Instructions to follow.
Pictures stay out. Extract the lines below from the first one through the line with "については本書の残りの部分を読み進めることで 次第に実感するであろう． (175, 79)", both included.

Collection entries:
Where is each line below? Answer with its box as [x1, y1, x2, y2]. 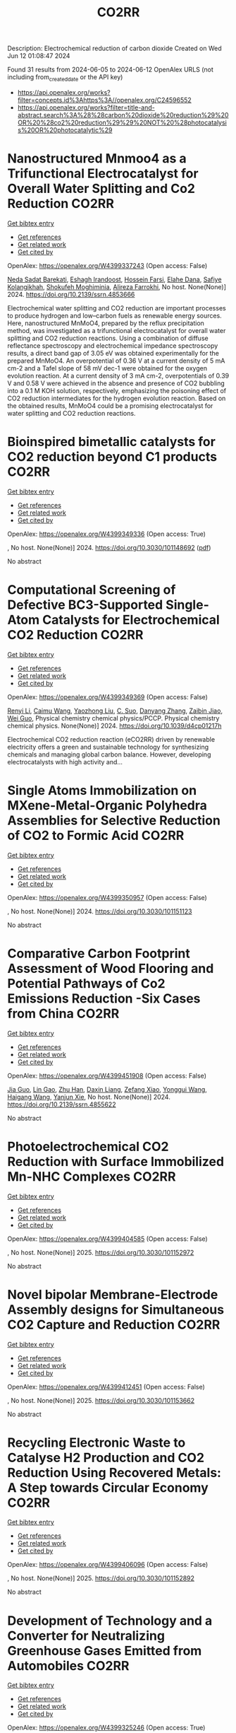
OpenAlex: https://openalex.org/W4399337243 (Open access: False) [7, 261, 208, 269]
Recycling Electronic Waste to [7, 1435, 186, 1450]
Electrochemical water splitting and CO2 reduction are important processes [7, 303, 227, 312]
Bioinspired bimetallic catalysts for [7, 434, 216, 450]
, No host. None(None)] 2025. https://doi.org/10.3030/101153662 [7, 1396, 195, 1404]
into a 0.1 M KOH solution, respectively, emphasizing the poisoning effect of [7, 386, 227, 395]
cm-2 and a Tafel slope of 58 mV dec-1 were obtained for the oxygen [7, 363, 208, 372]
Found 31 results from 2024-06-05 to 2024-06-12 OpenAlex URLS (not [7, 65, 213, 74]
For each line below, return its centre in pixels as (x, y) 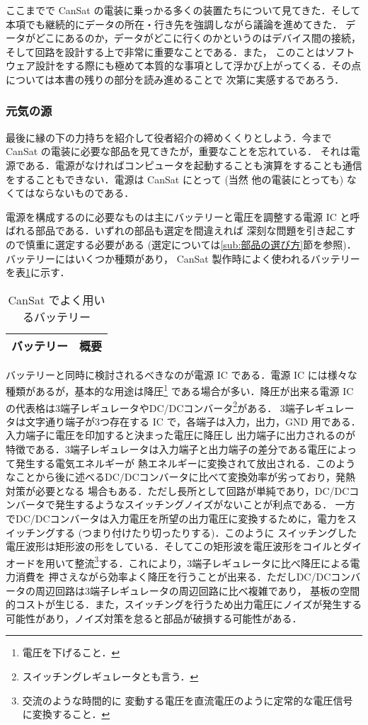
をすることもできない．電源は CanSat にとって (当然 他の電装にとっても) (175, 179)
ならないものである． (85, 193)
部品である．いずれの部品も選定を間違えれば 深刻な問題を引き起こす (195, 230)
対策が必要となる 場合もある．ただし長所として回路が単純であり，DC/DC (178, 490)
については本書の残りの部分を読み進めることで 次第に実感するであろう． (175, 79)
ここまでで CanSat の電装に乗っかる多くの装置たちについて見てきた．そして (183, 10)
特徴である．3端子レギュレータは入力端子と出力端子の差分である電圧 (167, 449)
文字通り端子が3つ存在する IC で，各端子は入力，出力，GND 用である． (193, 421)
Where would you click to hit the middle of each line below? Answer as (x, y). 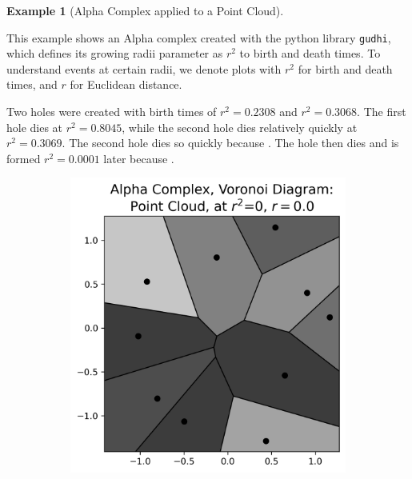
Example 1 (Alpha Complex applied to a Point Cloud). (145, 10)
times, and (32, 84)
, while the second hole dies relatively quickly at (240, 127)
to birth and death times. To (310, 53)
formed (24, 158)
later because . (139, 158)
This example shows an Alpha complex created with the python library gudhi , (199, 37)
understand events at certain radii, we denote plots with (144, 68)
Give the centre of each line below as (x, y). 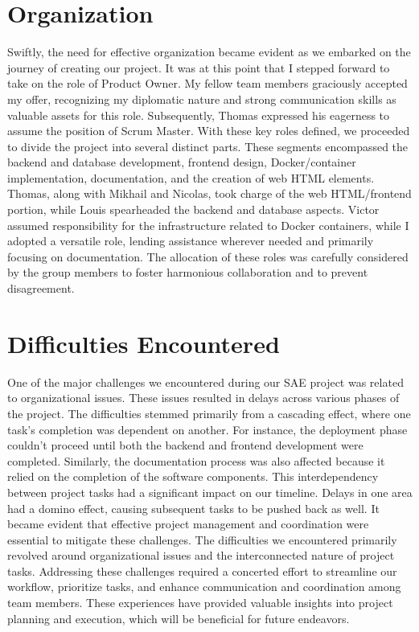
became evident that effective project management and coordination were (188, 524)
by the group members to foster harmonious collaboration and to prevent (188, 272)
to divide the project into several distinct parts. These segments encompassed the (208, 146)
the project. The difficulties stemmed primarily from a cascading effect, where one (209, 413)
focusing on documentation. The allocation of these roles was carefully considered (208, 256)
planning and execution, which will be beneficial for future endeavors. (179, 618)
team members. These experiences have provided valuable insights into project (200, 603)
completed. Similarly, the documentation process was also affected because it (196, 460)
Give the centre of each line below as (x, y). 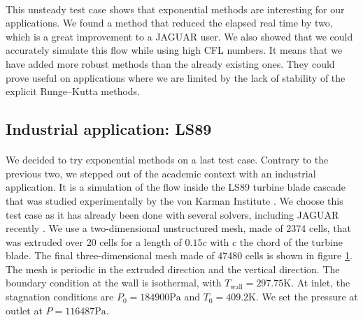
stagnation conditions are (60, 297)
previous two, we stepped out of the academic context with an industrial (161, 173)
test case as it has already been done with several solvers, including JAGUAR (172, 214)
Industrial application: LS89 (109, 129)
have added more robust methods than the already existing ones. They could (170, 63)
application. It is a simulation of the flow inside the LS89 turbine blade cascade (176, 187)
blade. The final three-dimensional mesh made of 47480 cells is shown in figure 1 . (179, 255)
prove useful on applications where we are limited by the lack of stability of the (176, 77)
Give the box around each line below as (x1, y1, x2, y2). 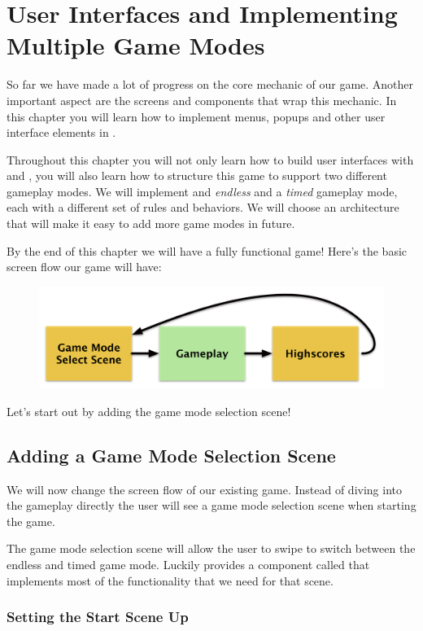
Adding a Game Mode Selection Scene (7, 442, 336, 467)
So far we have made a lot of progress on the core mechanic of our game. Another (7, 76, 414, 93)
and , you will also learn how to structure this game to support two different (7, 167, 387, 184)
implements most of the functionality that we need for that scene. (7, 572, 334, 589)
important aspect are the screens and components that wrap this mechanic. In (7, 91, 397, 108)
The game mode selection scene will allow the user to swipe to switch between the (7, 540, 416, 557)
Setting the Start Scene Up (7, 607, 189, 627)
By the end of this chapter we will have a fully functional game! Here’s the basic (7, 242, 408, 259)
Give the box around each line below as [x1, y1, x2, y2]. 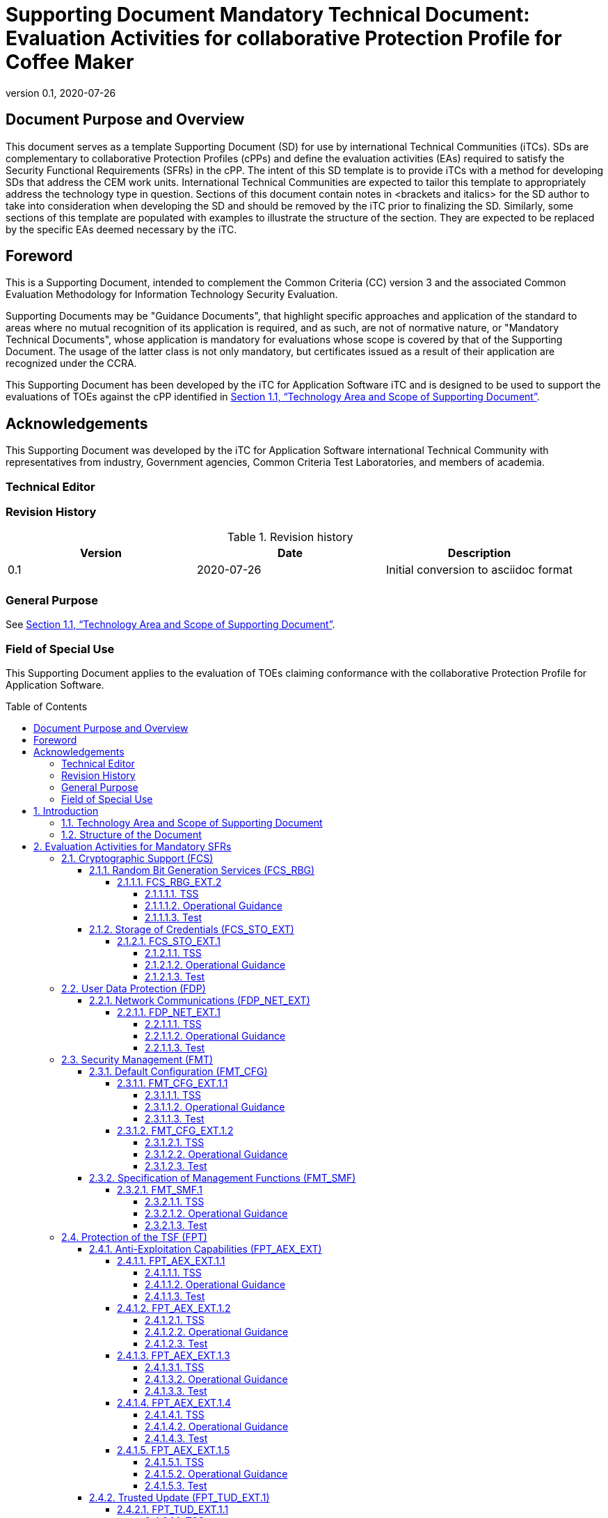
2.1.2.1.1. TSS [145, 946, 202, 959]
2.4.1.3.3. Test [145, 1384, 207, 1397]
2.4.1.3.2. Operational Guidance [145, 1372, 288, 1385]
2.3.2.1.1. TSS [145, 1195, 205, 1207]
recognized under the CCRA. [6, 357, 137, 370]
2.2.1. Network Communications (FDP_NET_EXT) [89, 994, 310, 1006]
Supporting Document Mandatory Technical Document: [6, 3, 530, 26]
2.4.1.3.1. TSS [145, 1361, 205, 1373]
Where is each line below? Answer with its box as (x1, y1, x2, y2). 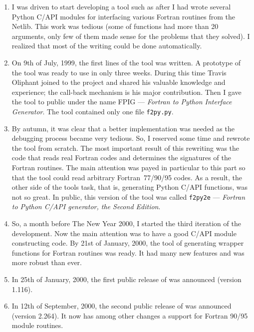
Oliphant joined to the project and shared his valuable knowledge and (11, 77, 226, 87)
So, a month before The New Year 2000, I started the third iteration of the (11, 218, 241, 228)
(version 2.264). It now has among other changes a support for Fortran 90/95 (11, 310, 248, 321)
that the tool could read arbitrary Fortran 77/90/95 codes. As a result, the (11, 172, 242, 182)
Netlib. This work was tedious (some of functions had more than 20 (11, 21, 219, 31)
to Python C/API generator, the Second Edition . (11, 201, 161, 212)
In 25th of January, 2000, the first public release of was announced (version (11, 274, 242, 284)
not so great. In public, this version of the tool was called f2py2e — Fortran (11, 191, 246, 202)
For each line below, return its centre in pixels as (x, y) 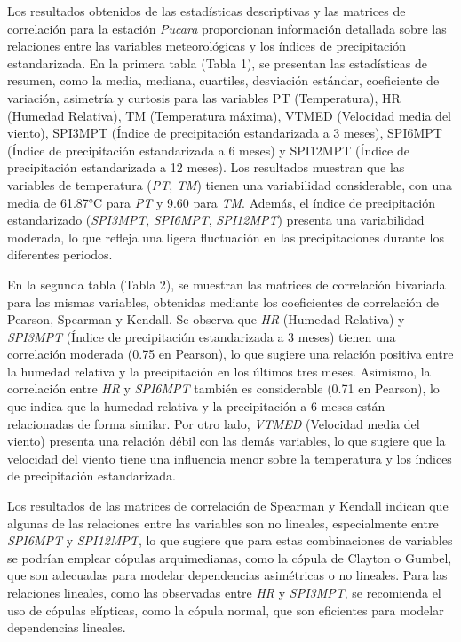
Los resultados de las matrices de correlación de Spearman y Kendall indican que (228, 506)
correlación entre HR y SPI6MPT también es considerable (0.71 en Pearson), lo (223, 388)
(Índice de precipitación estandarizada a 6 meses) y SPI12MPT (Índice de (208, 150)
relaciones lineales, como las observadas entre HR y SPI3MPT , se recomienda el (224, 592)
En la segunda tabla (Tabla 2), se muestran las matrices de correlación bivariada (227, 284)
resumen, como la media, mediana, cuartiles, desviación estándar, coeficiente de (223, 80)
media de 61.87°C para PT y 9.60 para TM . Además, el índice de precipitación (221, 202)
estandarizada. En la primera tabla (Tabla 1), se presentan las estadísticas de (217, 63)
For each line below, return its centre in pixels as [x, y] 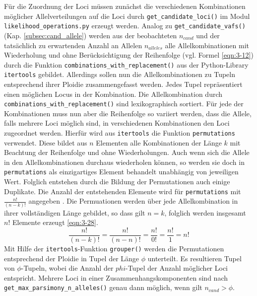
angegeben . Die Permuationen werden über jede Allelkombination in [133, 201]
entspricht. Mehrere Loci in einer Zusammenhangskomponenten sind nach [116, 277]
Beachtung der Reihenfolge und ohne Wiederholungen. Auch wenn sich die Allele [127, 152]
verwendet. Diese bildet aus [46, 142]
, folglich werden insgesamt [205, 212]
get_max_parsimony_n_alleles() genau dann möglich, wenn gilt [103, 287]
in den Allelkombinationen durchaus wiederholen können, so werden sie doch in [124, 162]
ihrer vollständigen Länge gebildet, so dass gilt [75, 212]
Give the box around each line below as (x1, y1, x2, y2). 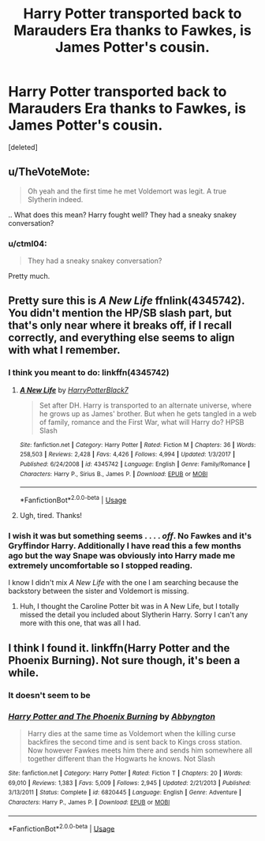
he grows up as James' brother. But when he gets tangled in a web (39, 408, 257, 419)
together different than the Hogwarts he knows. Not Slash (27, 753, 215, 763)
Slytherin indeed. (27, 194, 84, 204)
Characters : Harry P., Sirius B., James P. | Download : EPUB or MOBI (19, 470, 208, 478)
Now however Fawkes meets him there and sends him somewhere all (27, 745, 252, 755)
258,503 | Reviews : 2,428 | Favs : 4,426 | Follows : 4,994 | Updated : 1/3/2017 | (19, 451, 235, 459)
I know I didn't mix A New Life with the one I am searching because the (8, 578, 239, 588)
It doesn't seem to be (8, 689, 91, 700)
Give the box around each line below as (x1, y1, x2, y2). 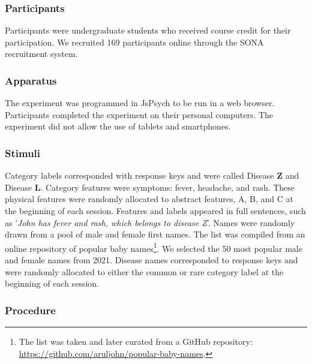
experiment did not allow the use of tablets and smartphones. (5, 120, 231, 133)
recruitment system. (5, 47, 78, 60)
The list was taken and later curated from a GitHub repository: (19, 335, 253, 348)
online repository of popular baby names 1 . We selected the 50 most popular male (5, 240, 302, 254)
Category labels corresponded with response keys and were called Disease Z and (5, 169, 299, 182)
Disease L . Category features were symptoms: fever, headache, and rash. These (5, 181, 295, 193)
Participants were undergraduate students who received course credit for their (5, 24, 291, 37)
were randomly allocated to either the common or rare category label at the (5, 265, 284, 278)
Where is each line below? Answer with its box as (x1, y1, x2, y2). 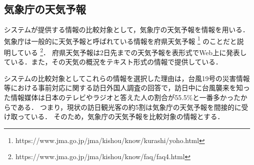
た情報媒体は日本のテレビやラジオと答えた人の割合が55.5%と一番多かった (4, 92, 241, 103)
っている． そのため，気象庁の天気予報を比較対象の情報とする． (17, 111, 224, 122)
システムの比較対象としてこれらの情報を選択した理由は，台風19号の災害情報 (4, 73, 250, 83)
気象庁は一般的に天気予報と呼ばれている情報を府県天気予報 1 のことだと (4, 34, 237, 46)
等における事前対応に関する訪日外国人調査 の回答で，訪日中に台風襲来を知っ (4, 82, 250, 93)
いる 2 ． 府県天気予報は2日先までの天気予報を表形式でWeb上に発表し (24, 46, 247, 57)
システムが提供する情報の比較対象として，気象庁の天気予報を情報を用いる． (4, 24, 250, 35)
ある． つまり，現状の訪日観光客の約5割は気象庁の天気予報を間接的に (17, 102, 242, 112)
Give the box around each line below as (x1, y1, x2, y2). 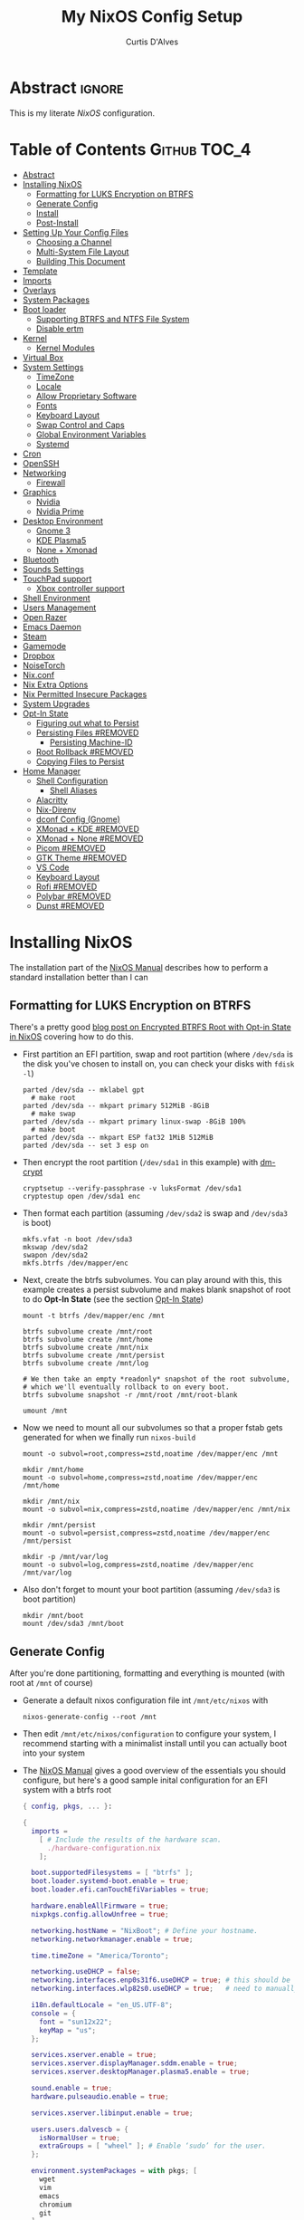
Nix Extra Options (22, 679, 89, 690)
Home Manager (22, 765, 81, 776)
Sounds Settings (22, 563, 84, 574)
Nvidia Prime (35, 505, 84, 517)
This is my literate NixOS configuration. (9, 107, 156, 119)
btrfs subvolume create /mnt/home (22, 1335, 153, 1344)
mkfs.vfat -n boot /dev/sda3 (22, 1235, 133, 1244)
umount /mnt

Response to the task.
Where is each line below? Answer with its box as [x1, y1, x2, y2]. 
OpenAlex: https://openalex.org/W4399337243 (Open access: False) [7, 261, 208, 269]
Recycling Electronic Waste to [7, 1435, 186, 1450]
Electrochemical water splitting and CO2 reduction are important processes [7, 303, 227, 312]
Bioinspired bimetallic catalysts for [7, 434, 216, 450]
, No host. None(None)] 2025. https://doi.org/10.3030/101153662 [7, 1396, 195, 1404]
into a 0.1 M KOH solution, respectively, emphasizing the poisoning effect of [7, 386, 227, 395]
cm-2 and a Tafel slope of 58 mV dec-1 were obtained for the oxygen [7, 363, 208, 372]
Found 31 results from 2024-06-05 to 2024-06-12 OpenAlex URLS (not [7, 65, 213, 74]
For each line below, return its centre in pixels as (x, y) 
をすることもできない．電源は CanSat にとって (当然 他の電装にとっても) (175, 179)
ならないものである． (85, 193)
部品である．いずれの部品も選定を間違えれば 深刻な問題を引き起こす (195, 230)
対策が必要となる 場合もある．ただし長所として回路が単純であり，DC/DC (178, 490)
については本書の残りの部分を読み進めることで 次第に実感するであろう． (175, 79)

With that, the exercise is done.